Family: Wife, Judith Steinberg, M.D.; daughter, Anne; son, Paul.

Religion: Congregational; his wife and two children are Jewish.

Education: St. George's boarding school in Middleton, R.I.; Yale University, B.A., 1971; Albert Einstein School of Medicine, M.D., 1978.

Previous jobs: Stockbroker, physician.

Net worth: $3.8 million.

Favorite book: "Sometimes a Great Notion" by Ken Kesey.

Favorite song: "Jaspora" by Wyclef Jean.

Campaign song: "A Little Less Conversation" by Elvis Presley.

His wheels: A 1989 Chevy Blazer.

Favorite presidents: George Washington and Harry Truman.

Eating habits: Doesn't smoke; doesn't drink alcohol or coffee.

Crossed paths: George W. Bush's grandmother was a bridesmaid at the wedding of Dean's grandmother.

Political highlights:

• State representative of Vermont, 1983-86.

• Lieutenant governor of Vermont, 1986-91.

• Governor of Vermont, 1991-2002.

• Expanded Vermont's health-insurance program for children, making virtually everyone under 18 eligible for coverage.

• Signed legislation allowing gay couples to attain the legal equivalent of marriage.

Campaign touchstones:

• Opposed the war in Iraq.

r Would repeal all of Bush's tax cuts and use the money to give healthcare coverage to 30.9 of the 41 million uninsured, including every child, and adults up to age 25 with incomes up to three times the poverty level.

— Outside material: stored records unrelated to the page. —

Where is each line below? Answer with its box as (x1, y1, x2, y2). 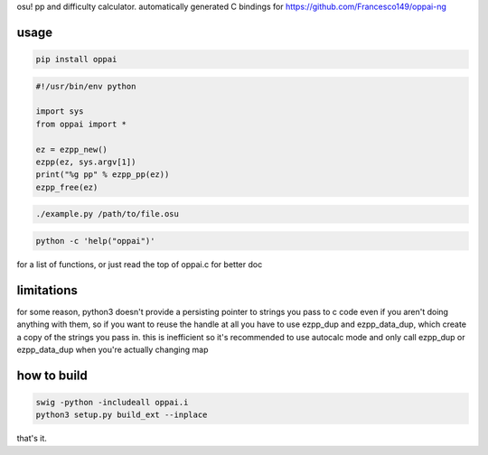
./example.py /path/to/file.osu (35, 209, 180, 219)
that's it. (16, 433, 47, 444)
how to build (16, 367, 88, 383)
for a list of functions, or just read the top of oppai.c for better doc (16, 258, 263, 270)
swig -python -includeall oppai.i (35, 397, 189, 407)
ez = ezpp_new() (35, 144, 108, 154)
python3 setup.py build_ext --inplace (35, 410, 208, 420)
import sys (35, 107, 84, 116)
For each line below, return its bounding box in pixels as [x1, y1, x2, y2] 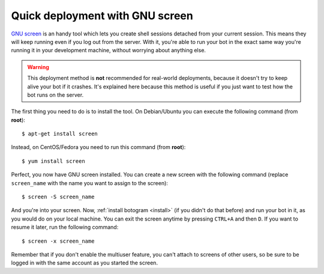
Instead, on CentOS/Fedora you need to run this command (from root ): [11, 144, 186, 151]
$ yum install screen [22, 157, 85, 165]
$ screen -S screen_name [22, 193, 95, 201]
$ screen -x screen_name [22, 237, 95, 245]
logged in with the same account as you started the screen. [11, 259, 158, 267]
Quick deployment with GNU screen [11, 9, 193, 22]
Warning [27, 63, 49, 70]
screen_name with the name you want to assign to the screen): [11, 179, 168, 186]
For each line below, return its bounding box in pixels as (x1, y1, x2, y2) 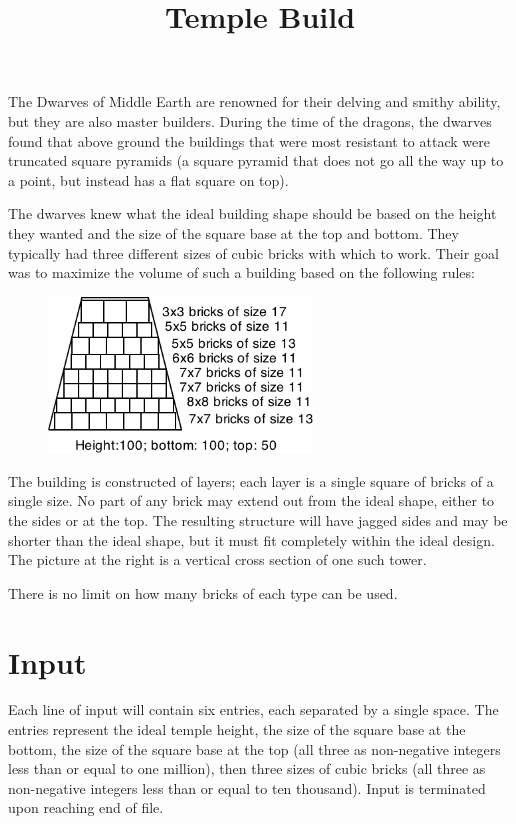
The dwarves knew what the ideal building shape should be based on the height (8, 203, 497, 224)
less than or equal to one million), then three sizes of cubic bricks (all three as (8, 758, 486, 779)
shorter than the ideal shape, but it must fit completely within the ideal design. (8, 529, 495, 550)
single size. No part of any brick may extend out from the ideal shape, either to (8, 490, 495, 511)
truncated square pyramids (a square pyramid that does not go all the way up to (8, 150, 504, 171)
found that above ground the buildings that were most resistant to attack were (8, 130, 490, 151)
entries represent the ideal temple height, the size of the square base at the (8, 719, 466, 740)
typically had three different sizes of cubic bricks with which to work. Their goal (8, 242, 499, 263)
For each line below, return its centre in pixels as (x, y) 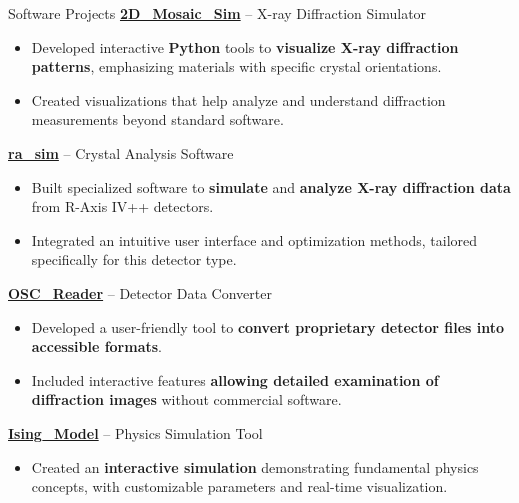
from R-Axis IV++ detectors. (122, 206)
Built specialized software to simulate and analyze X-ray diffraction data (271, 186)
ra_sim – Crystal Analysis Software (121, 152)
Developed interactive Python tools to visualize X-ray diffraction (245, 46)
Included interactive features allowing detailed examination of (235, 379)
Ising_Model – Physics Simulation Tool (135, 432)
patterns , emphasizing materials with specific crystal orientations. (236, 66)
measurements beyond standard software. (157, 119)

Key legislative positions:

• Critic of Bush's 'No Child Left Behind' bill - he's called it a 'disaster' - and the only Democratic candidate to oppose it all along.

• Supports civil unions, though not gay marriage, and says each state should decide on its own rules. Opposes 'don't ask, don't tell' law on gays in the military.

• Supports abortion rights and calls the ban on 'partial birth' abortion 'outrageous.'

• Believes gun control should be left largely to the states, and received the NRA's endorsement several times as governor. He does favor some federal gun-control measures, including an assault-weapons ban.